* Task details *
Look below for the line holding "SAA-C03 - Amazon AWS" and the line holding "350-401 - Cisco". Transcribe exactly those lines and all lines between them, nothing more.
-=-=-=-=-
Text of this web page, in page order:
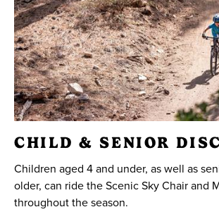
CHILD & SENIOR
Children aged 4 and under, as well as
older, can ride the Scenic Sky Chair and
throughout the season.
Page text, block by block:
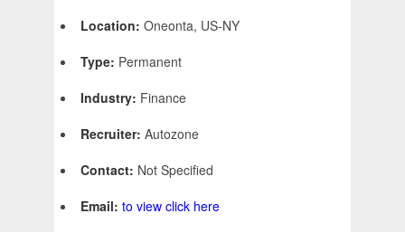
Location: Oneonta, US-NY
Type: Permanent
Industry: Finance
Recruiter: Autozone
Contact: Not Specified
Email: to view click here
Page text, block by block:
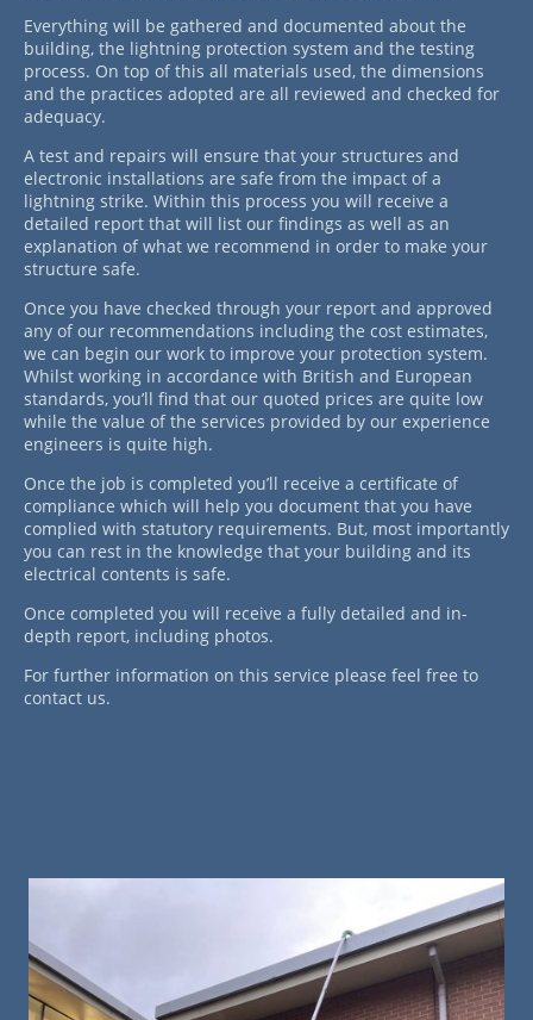
Everything will be gathered and documented about the
building, the lightning protection system and the testing
process. On top of this all materials used, the dimensions
and the practices adopted are all reviewed and checked for
adequacy.
A test and repairs will ensure that your structures and
electronic installations are safe from the impact of a
lightning strike. Within this process you will receive a
detailed report that will list our findings as well as an
explanation of what we recommend in order to make your
structure safe.
Once you have checked through your report and approved
any of our recommendations including the cost estimates,
we can begin our work to improve your protection system.
Whilst working in accordance with British and European
standards, you’ll find that our quoted prices are quite low
while the value of the services provided by our experience
engineers is quite high.
Once the job is completed you’ll receive a certificate of
compliance which will help you document that you have
complied with statutory requirements. But, most importantly
you can rest in the knowledge that your building and its
electrical contents is safe.
Once completed you will receive a fully detailed and in-
depth report, including photos.
For further information on this service please feel free to
contact us.
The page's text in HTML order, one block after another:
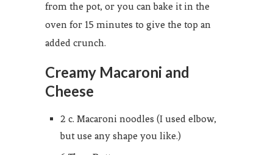
from the pot, or you can bake it in the
oven for 15 minutes to give the top an
added crunch.
Creamy Macaroni and
Cheese
2 c. Macaroni noodles (I used elbow,
but use any shape you like.)
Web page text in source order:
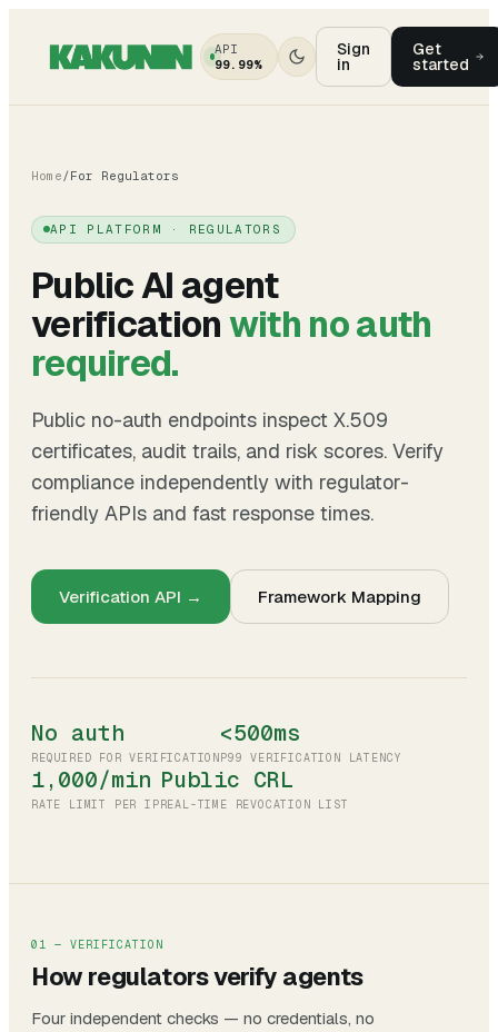
API
99.99%
Sign
in
Get
started
Home/For Regulators
API PLATFORM · REGULATORS
Public AI agent
verificationwith no auth
required.
Public no-auth endpoints inspect X.509
certificates, audit trails, and risk scores. Verify
compliance independently with regulator-
friendly APIs and fast response times.
Verification API → Framework Mapping
No auth
REQUIRED FOR VERIFICATION
<500ms
P99 VERIFICATION LATENCY
1,000/min
RATE LIMIT PER IP
Public CRL
REAL-TIME REVOCATION LIST
01 — VERIFICATION
How regulators verify agents
Four independent checks — no credentials, no
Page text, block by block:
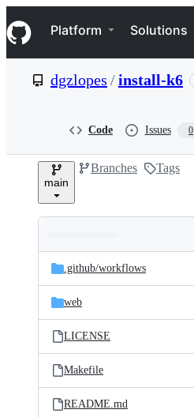
k
i
p
e
Navigation Menu
Platform Solutions
dgzlopes /install-k6
Code Issues 0
main
Branches Tags
and
files
Latest
commit
.github/workflows
web
LICENSE
Makefile
README.md
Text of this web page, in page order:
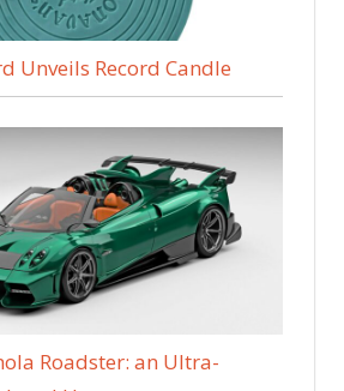
Unveils Record Candle
Roadster: an Ultra-
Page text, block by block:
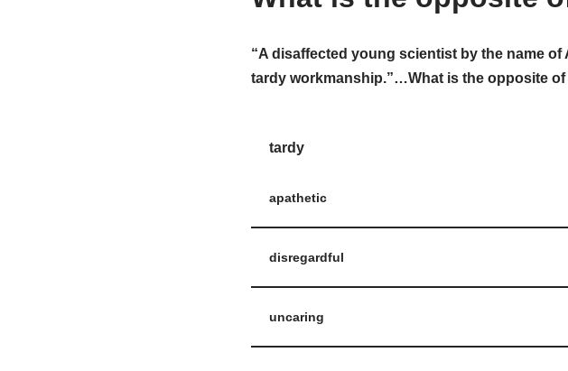
“A disaffected young scientist by the name
tardy workmanship.”…What is the opposite of
tardy
apathetic
disregardful
uncaring
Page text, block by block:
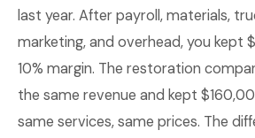
last year. After payroll, materials,
marketing, and overhead, you kept
10% margin. The restoration
the same revenue and kept
same services, same prices. The
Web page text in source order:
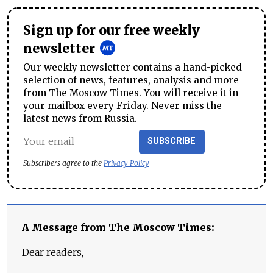
Sign up for our free weekly
newsletter
Our weekly newsletter contains a hand-picked
selection of news, features, analysis and more
from The Moscow Times. You will receive it in
your mailbox every Friday. Never miss the
latest news from Russia.
SUBSCRIBE
Subscribers agree to the Privacy Policy
A Message from The Moscow Times:
Dear readers,
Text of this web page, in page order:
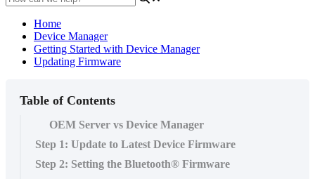
Home
Device Manager
Getting Started with Device Manager
Updating Firmware
Table of Contents
OEM Server vs Device Manager
Step 1: Update to Latest Device Firmware
Step 2: Setting the Bluetooth® Firmware
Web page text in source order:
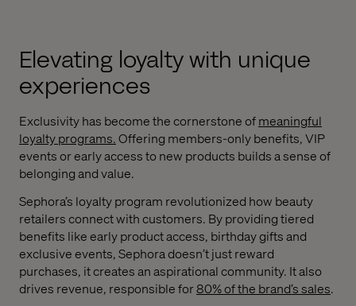
Elevating loyalty with unique
experiences
Exclusivity has become the cornerstone ofmeaningful
loyalty programs.Offering members-only benefits, VIP
events or early access to new products builds a sense of
belonging and value.
Sephora’s loyalty program revolutionized how beauty
retailers connect with customers. By providing tiered
benefits like early product access, birthday gifts and
exclusive events, Sephora doesn’t just reward
purchases, it creates an aspirational community. It also
drives revenue, responsible for80% of the brand’s sales.
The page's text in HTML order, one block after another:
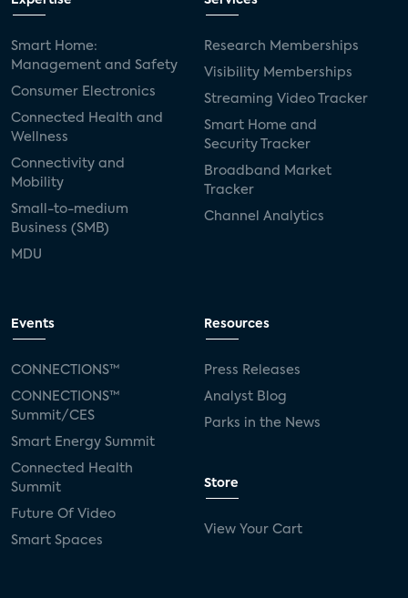
Smart Home:
Management and Safety
Consumer Electronics
Connected Health and
Wellness
Connectivity and
Mobility
Small-to-medium
Business (SMB)
MDU
Research Memberships
Visibility Memberships
Streaming Video Tracker
Smart Home and
Security Tracker
Broadband Market
Tracker
Channel Analytics
Events
CONNECTIONS™
CONNECTIONS™
Summit/CES
Smart Energy Summit
Connected Health
Summit
Future Of Video
Smart Spaces
Resources
Press Releases
Analyst Blog
Parks in the News
Store
View Your Cart
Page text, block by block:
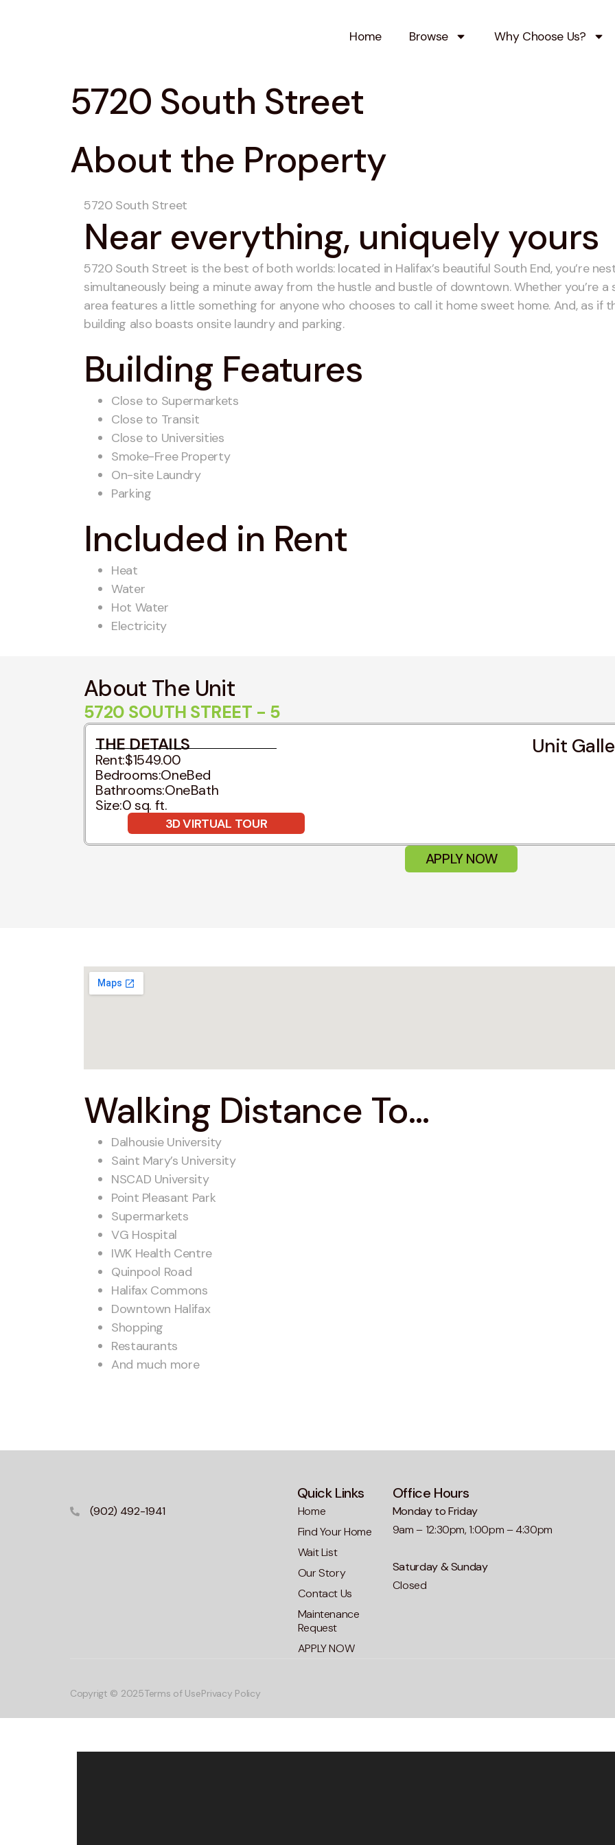
Home Browse Why Choose Us?
5720 South Street
About the Property
5720 South Street
Near everything, uniquely yours
5720 South Street is the best of both worlds: located in Halifax’s beautiful South End, you’re
simultaneously being a minute away from the hustle and bustle of downtown. Whether you’re a
area features a little something for anyone who chooses to call it home sweet home. And, as if
building also boasts onsite laundry and parking.
Building Features
Close to Supermarkets
Close to Transit
Close to Universities
Smoke-Free Property
On-site Laundry
Parking
Included in Rent
Heat
Water
Hot Water
Electricity
About The Unit
5720 SOUTH STREET - 5
Unit
THE DETAILS
Rent:$1549.00
Bedrooms:OneBed
Bathrooms:OneBath
Size:0 sq. ft.
3D VIRTUAL TOUR
APPLY NOW
Walking Distance To...
Dalhousie University
Saint Mary’s University
NSCAD University
Point Pleasant Park
Supermarkets
VG Hospital
IWK Health Centre
Quinpool Road
Halifax Commons
Downtown Halifax
Shopping
Restaurants
And much more
(902) 492-1941
Quick Links
Home
Find Your Home
Wait List
Our Story
Contact Us
Maintenance
Request
APPLY NOW
Office Hours
Monday to Friday
9am – 12:30pm, 1:00pm – 4:30pm
Saturday & Sunday
Closed
Copyrigt © 2025Terms of UsePrivacy Policy
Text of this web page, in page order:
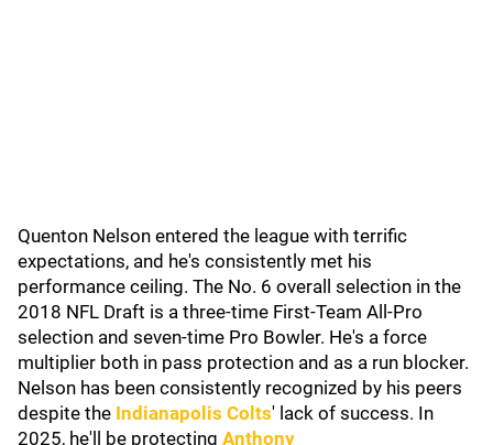
Quenton Nelson entered the league with terrific
expectations, and he's consistently met his
performance ceiling. The No. 6 overall selection in the
2018 NFL Draft is a three-time First-Team All-Pro
selection and seven-time Pro Bowler. He's a force
multiplier both in pass protection and as a run blocker.
Nelson has been consistently recognized by his peers
despite the Indianapolis Colts' lack of success. In
2025, he'll be protecting Anthony
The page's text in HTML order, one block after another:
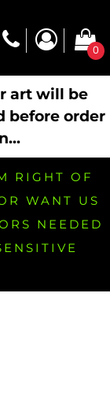
0
art will be
before order
RIGHT OF
WANT US
NEEDED
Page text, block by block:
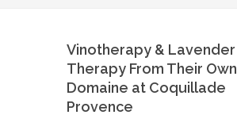
Vinotherapy & Lavender
Therapy From Their Own
Domaine at Coquillade
Provence
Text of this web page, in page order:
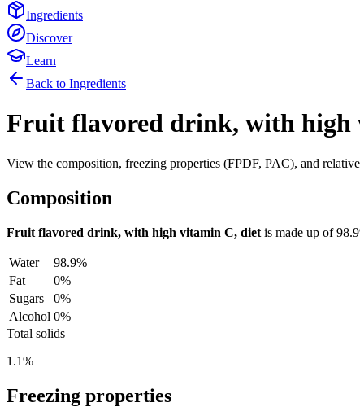
Ingredients
Discover
Learn
Back to Ingredients
Fruit flavored drink, with high
View the composition, freezing properties (FPDF, PAC), and
Composition
Fruit flavored drink, with high vitamin C, diet is made up of
Water
98.9%
Fat
0%
Sugars
0%
Alcohol 0%
Total solids
1.1%
Freezing properties
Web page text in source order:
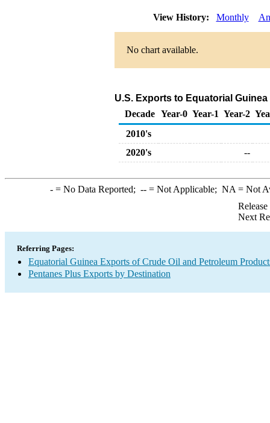
View History: Monthly
No chart available.
U.S. Exports to Equatorial
Decade Year-0 Year-1 Year-2
2010's
2020's
--
-= No Data Reported; --= Not Applicable; NA = Not
Next
Referring Pages:
Equatorial Guinea Exports of Crude Oil and Petroleum
Pentanes Plus Exports by Destination
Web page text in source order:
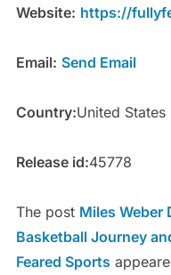
Website: https://
Email: Send Email
Country:United States
Release id:45778
The post Miles Weber
Basketball Journey
Feared Sports
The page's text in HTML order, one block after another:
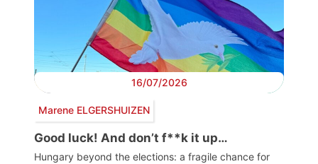
16/07/2026
Marene ELGERSHUIZEN
Good luck! And don’t f**k it up…
Hungary beyond the elections: a fragile chance for
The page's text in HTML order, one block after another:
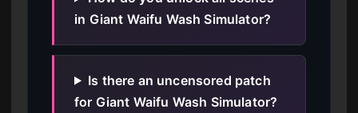
in Giant Waifu Wash Simulator?
Is there an uncensored patch
for Giant Waifu Wash Simulator?
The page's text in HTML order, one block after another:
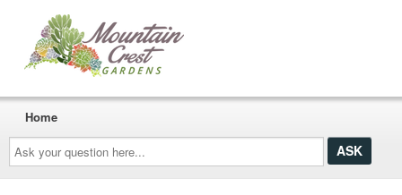
Ask
your
question
here...
Home
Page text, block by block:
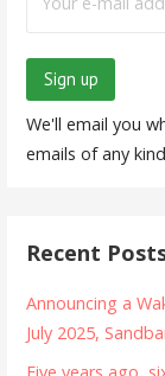
We'll email you
emails of any
Recent
Announcing a
July 2025,
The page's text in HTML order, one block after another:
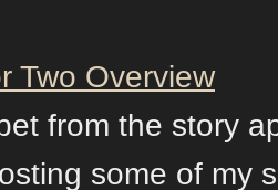
Two Overview
from the story
some of my
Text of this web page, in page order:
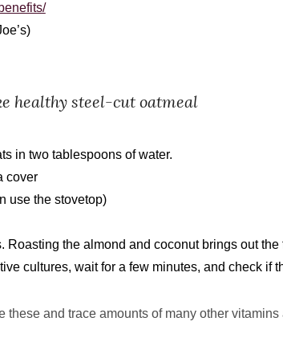
healthy steel-cut oatmeal
in two tablespoons of water.
cover
use the stovetop)
Roasting the almond and coconut brings out the
cultures, wait for a few minutes, and check if
these and trace amounts of many other vitamins
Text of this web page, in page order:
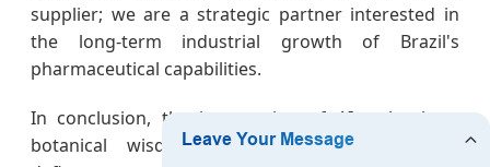
supplier; we are a strategic partner interested in
the long-term industrial growth of Brazil's
pharmaceutical capabilities.
In conclusion, the intersection of AI technology,
botanical wisdom, and pharmaceutical rigor
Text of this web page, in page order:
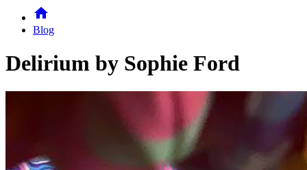
home
Blog
Delirium by Sophie Ford
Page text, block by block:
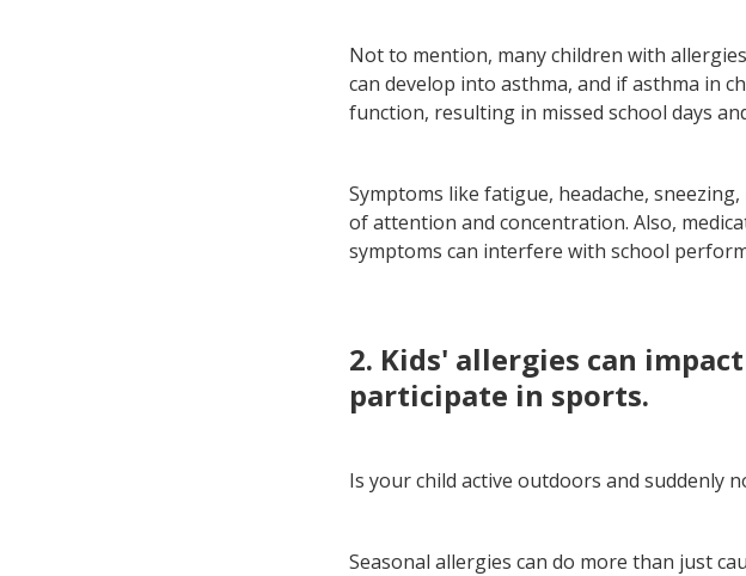
Not to mention, many children with
can develop into asthma, and if asthma in
function, resulting in missed school days
Symptoms like fatigue, headache,
of attention and concentration. Also,
symptoms can interfere with school
2. Kids' allergies can
participate in sports.
Is your child active outdoors and suddenly
Seasonal allergies can do more than just
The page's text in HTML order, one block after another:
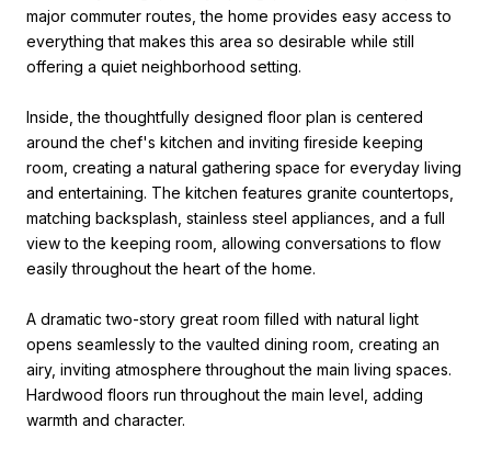
major commuter routes, the home provides easy access to
everything that makes this area so desirable while still
offering a quiet neighborhood setting.
Inside, the thoughtfully designed floor plan is centered
around the chef's kitchen and inviting fireside keeping
room, creating a natural gathering space for everyday living
and entertaining. The kitchen features granite countertops,
matching backsplash, stainless steel appliances, and a full
view to the keeping room, allowing conversations to flow
easily throughout the heart of the home.
A dramatic two-story great room filled with natural light
opens seamlessly to the vaulted dining room, creating an
airy, inviting atmosphere throughout the main living spaces.
Hardwood floors run throughout the main level, adding
warmth and character.
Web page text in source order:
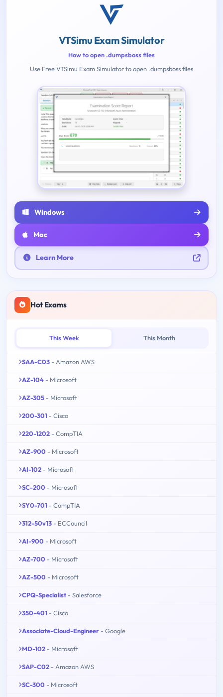
VTSimu Exam Simulator
How to open .dumpsboss files
Use Free VTSimu Exam Simulator to open .dumpsboss files
Windows
Mac
Learn More
Hot Exams
This Week This Month
SAA-C03 - Amazon AWS
AZ-104 - Microsoft
AZ-305 - Microsoft
200-301 - Cisco
220-1202 - CompTIA
AZ-900 - Microsoft
AI-102 - Microsoft
SC-200 - Microsoft
SY0-701 - CompTIA
312-50v13 - ECCouncil
AI-900 - Microsoft
AZ-700 - Microsoft
AZ-500 - Microsoft
CPQ-Specialist - Salesforce
350-401 - Cisco
Associate-Cloud-Engineer - Google
MD-102 - Microsoft
SAP-C02 - Amazon AWS
SC-300 - Microsoft
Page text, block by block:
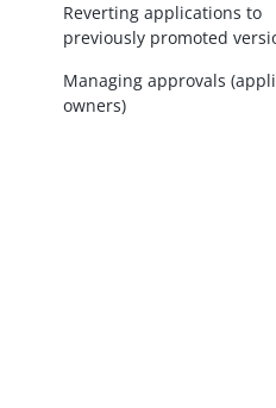
Reverting applications to
previously promoted
Managing approvals
owners)
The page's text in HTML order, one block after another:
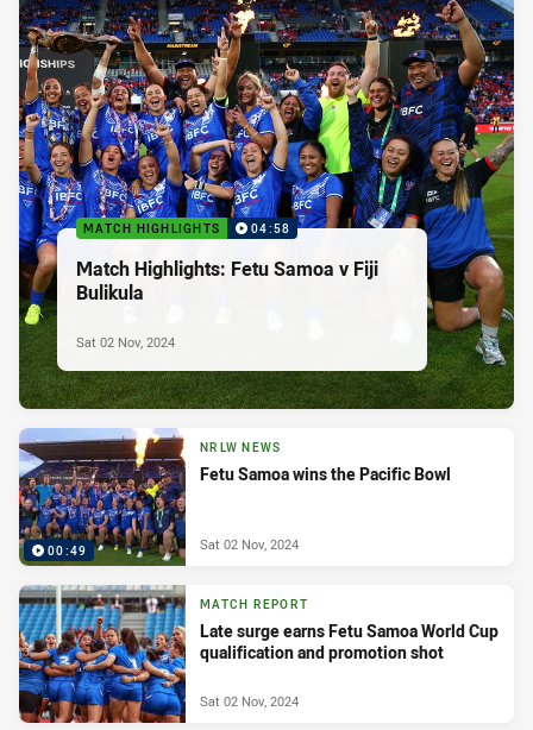
MATCH HIGHLIGHTS 04:58
Match Highlights: Fetu Samoa v Fiji
Bulikula
Sat 02 Nov, 2024
00:49
NRLW NEWS
Fetu Samoa wins the Pacific Bowl
Sat 02 Nov, 2024
MATCH REPORT
Late surge earns Fetu Samoa World Cup
qualification and promotion shot
Sat 02 Nov, 2024
-=-=-=-=-
* Completed task *
SAA-C03 - Amazon AWS
AZ-104 - Microsoft
AZ-305 - Microsoft
200-301 - Cisco
220-1202 - CompTIA
AZ-900 - Microsoft
AI-102 - Microsoft
SC-200 - Microsoft
SY0-701 - CompTIA
312-50v13 - ECCouncil
AI-900 - Microsoft
AZ-700 - Microsoft
AZ-500 - Microsoft
CPQ-Specialist - Salesforce
350-401 - Cisco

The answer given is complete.